The Ninth Circuit found no reason to reach a different result under Oregon law. It noted two decisions from Oregon appellate courts that found the term “suit” as used in liability policies ambiguous. It also found support in the Oregon Environmental Cleanup Assistance Act, which defined the term “suit” as used in liability policies to include actions by the EPA in which an insured was directed to take action with respect to contamination in the state of Oregon.
The Ninth Circuit rejected St. Paul’s argument that the EPA letters were only “claims” and that the policies’ defense provisions distinguished between “suits” and “claims” and obligated St. Paul to defend only “suits.” The Ninth Circuit found that the term “claim” as used in the policies referred to “normal demand letters” and that the EPA letters were not normal demand letters because they sought to “hold property owners strictly liable for environmental contamination.”

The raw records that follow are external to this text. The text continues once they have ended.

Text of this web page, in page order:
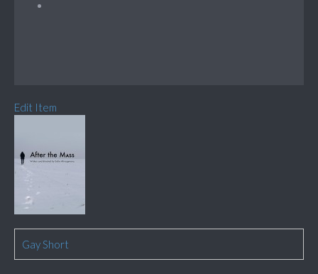
Edit Item
Gay Short
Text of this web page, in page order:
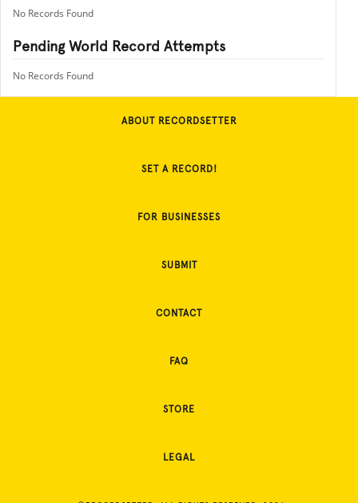
No Records Found
Pending World Record Attempts
No Records Found
ABOUT RECORDSETTER
SET A RECORD!
FOR BUSINESSES
SUBMIT
CONTACT
FAQ
STORE
LEGAL
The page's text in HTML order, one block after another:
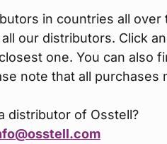
in countries all over
our distributors. Click
one. You can also
note that all purchases
distributor of Osstell?
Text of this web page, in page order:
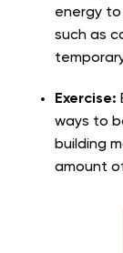
energy
such as
Exercise:
ways to
building
amount
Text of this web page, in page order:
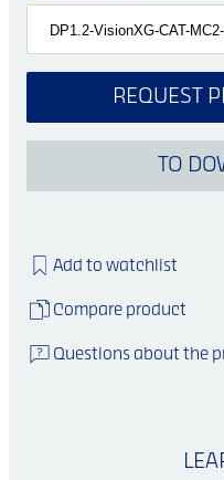
REQUEST
TO
Add to watchlist
Compare product
Questions about the
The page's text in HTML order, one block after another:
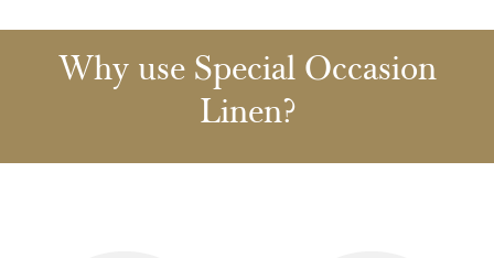
Why use Special Occasion
Linen?

The Ninth Circuit also rejected St. Paul’s argument that even if the EPA letters were “suits” they did not trigger coverage under the policies because the letters did not seek the payment of “damages” for property damage. The Ninth Circuit found that because “the letters alleged conduct covered under the policies,” St. Paul’s duty to defend was triggered.
Click here for the opinion.
The opinion in Anderson Brothers, Inc. v. St. Paul Fire and Marine Ins. Co., et al. (August 30, 2013) (9th Cir. 2013) 2013 U.S. App. LEXIS 18156 is not final. It may be modified on rehearing or review may be granted by the U.S. Supreme Court. These events would render the opinion unavailable for use as legal authority.